Work task: The answer must be a single number: the count of lines in the listing that hold the string "centre".

Data provided:
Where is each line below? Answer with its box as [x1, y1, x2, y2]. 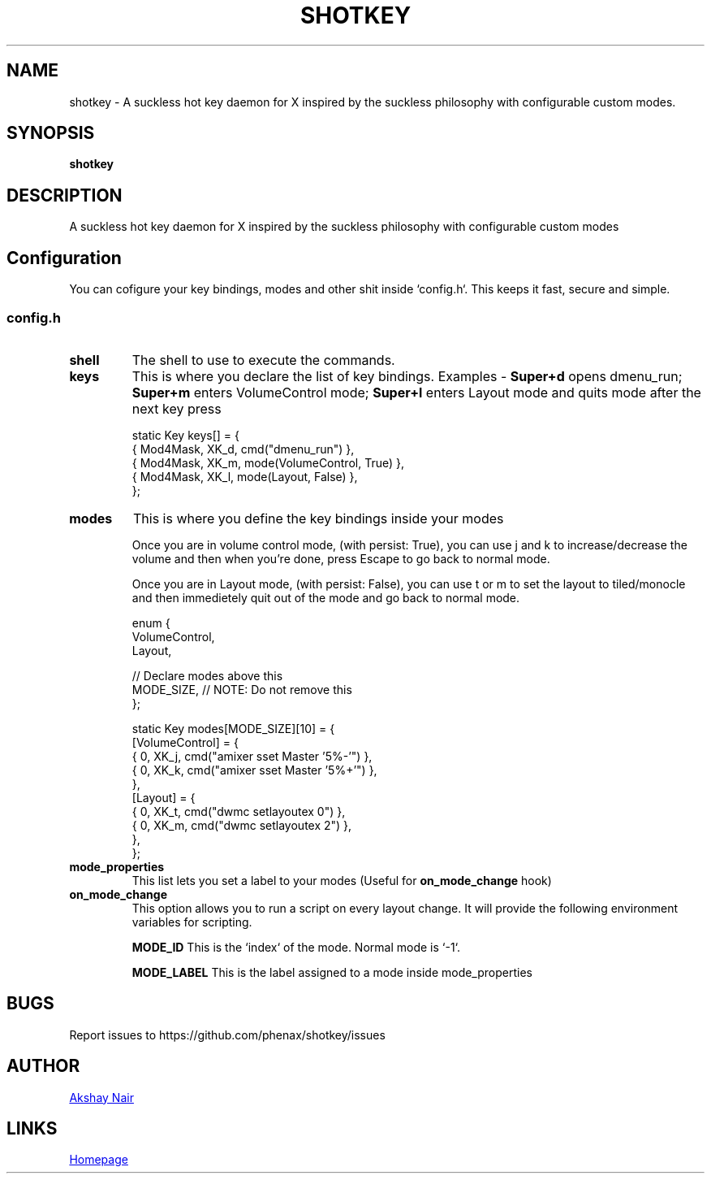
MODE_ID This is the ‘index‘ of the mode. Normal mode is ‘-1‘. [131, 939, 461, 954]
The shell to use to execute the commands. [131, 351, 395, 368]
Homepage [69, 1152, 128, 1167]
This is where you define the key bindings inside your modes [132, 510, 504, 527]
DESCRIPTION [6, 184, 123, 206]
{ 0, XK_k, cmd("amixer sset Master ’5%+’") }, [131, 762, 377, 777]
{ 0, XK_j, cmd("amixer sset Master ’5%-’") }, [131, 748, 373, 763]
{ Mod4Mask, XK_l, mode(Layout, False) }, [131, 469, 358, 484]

==

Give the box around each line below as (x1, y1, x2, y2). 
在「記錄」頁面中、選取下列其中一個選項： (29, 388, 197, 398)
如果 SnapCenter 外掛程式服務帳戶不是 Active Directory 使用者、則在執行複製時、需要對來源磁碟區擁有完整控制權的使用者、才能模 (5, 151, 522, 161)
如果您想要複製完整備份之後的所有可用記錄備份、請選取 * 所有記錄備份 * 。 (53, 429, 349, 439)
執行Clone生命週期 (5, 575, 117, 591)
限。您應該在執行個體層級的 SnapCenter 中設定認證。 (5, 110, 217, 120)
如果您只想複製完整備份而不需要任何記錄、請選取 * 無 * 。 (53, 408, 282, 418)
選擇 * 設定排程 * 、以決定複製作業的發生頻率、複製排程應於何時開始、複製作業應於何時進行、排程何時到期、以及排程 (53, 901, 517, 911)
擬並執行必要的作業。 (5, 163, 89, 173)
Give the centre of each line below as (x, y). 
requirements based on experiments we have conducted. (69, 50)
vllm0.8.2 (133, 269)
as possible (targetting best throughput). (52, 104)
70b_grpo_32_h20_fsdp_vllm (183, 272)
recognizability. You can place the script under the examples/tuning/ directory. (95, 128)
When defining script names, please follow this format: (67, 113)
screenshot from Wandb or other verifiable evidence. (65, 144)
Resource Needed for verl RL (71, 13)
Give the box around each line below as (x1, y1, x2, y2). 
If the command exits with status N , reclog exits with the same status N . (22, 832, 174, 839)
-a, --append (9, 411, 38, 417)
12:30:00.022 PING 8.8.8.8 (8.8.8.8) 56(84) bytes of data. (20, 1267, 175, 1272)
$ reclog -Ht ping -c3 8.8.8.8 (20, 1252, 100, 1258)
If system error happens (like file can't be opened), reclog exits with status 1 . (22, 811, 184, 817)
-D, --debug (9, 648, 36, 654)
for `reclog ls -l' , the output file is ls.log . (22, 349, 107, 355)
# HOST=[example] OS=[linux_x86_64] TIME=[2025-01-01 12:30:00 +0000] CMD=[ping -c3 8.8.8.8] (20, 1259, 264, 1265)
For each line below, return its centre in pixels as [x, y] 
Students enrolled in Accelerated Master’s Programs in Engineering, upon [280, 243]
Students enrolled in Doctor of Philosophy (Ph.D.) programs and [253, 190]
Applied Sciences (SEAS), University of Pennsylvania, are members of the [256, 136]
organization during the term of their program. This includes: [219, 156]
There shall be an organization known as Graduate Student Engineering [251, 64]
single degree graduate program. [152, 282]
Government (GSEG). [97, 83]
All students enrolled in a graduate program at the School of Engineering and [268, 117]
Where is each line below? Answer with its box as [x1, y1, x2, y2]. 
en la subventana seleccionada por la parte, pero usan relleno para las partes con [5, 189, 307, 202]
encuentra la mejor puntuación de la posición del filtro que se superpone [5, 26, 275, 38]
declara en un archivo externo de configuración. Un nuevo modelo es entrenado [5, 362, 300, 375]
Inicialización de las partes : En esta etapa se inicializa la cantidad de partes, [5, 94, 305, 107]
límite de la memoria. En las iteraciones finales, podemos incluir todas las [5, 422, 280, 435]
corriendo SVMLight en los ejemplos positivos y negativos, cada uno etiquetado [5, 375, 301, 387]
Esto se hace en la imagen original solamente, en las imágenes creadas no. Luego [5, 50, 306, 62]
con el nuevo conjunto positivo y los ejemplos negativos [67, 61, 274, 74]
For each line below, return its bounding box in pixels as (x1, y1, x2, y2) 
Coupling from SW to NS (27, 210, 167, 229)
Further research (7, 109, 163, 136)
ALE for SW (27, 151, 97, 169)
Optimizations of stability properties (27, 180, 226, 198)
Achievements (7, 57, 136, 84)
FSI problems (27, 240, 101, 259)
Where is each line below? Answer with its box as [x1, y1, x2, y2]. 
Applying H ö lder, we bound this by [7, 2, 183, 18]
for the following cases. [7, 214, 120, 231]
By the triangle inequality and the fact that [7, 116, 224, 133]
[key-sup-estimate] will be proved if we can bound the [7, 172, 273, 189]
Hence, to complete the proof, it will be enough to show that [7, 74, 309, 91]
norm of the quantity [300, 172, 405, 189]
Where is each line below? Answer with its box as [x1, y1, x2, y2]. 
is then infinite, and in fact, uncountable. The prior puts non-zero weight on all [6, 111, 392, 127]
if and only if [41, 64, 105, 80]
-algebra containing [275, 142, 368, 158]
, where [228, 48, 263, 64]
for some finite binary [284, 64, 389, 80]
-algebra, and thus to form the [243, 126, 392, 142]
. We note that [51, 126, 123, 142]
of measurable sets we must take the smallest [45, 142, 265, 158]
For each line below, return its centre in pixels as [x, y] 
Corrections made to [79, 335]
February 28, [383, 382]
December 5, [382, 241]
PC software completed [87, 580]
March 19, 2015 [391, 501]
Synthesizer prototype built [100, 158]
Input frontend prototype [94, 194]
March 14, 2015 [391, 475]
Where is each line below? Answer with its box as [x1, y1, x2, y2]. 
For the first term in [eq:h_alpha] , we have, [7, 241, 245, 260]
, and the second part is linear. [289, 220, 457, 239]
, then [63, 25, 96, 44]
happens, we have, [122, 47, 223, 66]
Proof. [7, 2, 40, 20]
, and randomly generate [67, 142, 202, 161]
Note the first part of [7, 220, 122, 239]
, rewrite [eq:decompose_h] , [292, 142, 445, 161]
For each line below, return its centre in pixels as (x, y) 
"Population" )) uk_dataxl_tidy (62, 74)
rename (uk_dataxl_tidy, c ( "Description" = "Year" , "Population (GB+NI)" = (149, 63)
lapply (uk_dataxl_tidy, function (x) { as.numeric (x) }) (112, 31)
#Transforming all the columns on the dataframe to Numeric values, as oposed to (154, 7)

Task output: 4